• _YOUR GOAL_
The data below holds a line containing "в Индии и Китае из стружки" and a line containing "углеродные сорбенты, тем более"; please quote exactly those two lines and every line between them, and nothing else.

• _LISTED RECORDS_
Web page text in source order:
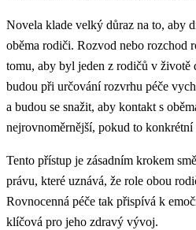
Novela klade velký důraz na to, aby
oběma rodiči. Rozvod nebo rozchod
tomu, aby byl jeden z rodičů v životě
budou při určování rozvrhu péče
a budou se snažit, aby kontakt s
nejrovnoměrnější, pokud to
Tento přístup je zásadním krokem
právu, které uznává, že role obou
Rovnocenná péče tak přispívá k
klíčová pro jeho zdravý vývoj.
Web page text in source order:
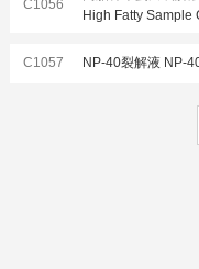
C1056
High Fatty Sample
C1057 NP-40裂解液 NP-
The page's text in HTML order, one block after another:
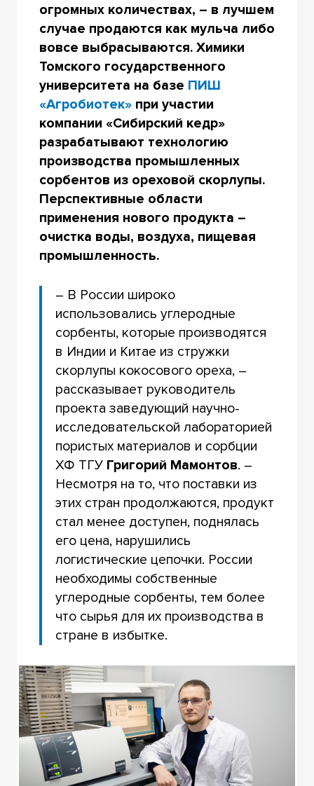
огромных количествах, – в лучшем
случае продаются как мульча либо
вовсе выбрасываются. Химики
Томского государственного
университета на базе ПИШ
«Агробиотек»при участии
компании «Сибирский кедр»
разрабатывают технологию
производства промышленных
сорбентов из ореховой скорлупы.
Перспективные области
применения нового продукта –
очистка воды, воздуха, пищевая
промышленность.
– В России широко
использовались углеродные
сорбенты, которые производятся
в Индии и Китае из стружки
скорлупы кокосового ореха, –
рассказывает руководитель
проекта заведующий научно-
исследовательской лабораторией
пористых материалов и сорбции
ХФ ТГУ Григорий Мамонтов. –
Несмотря на то, что поставки из
этих стран продолжаются, продукт
стал менее доступен, поднялась
его цена, нарушились
логистические цепочки. России
необходимы собственные
углеродные сорбенты, тем более
что сырья для их производства в
стране в избытке.
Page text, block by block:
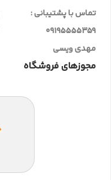
تماس با پشتیبانی :
09195555359
مهدی ویسی
مجوزهای فروشگاه
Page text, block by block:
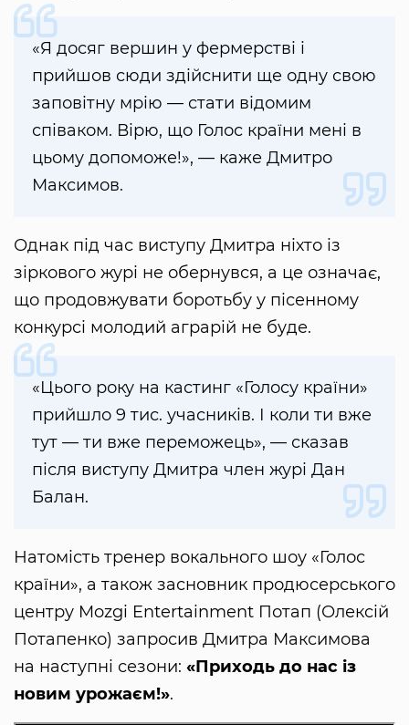
«Я досяг вершин у фермерстві і
прийшов сюди здійснити ще одну свою
заповітну мрію — стати відомим
співаком. Вірю, що Голос країни мені в
цьому допоможе!», — каже Дмитро
Максимов.
Однак під час виступу Дмитра ніхто із
зіркового журі не обернувся, а це означає,
що продовжувати боротьбу у пісенному
конкурсі молодий аграрій не буде.
«Цього року на кастинг «Голосу країни»
прийшло 9 тис. учасників. І коли ти вже
тут — ти вже переможець», — сказав
після виступу Дмитра член журі Дан
Балан.
Натомість тренер вокального шоу «Голос
країни», а також засновник продюсерського
центру Mozgi Entertainment Потап (Олексій
Потапенко) запросив Дмитра Максимова
на наступні сезони: «Приходь до нас із
новим урожаєм!».
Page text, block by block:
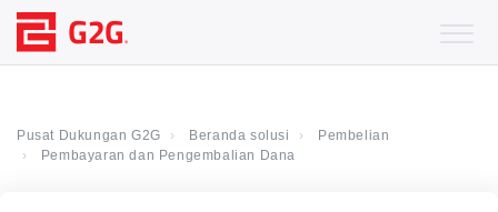
Pusat Dukungan G2G Beranda solusi
Pembelian
Pembayaran dan Pengembalian Dana
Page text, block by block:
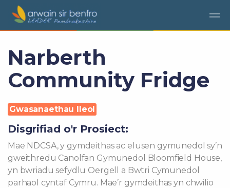
Narberth
Community Fridge
Gwasanaethau lleol
Disgrifiad o'r Prosiect:
Mae NDCSA, y gymdeithas ac elusen gymunedol sy’n
gweithredu Canolfan Gymunedol Bloomfield House,
yn bwriadu sefydlu Oergell a Bwtri Cymunedol
parhaol cyntaf Cymru. Mae’r gymdeithas yn chwilio
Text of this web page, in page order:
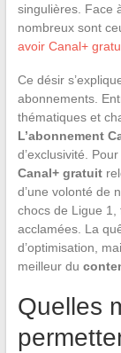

• _YOUR RESPONSE_
в Индии и Китае из стружки
скорлупы кокосового ореха, –
рассказывает руководитель
проекта заведующий научно-
исследовательской лабораторией
пористых материалов и сорбции
ХФ ТГУ Григорий Мамонтов. –
Несмотря на то, что поставки из
этих стран продолжаются, продукт
стал менее доступен, поднялась
его цена, нарушились
логистические цепочки. России
необходимы собственные
углеродные сорбенты, тем более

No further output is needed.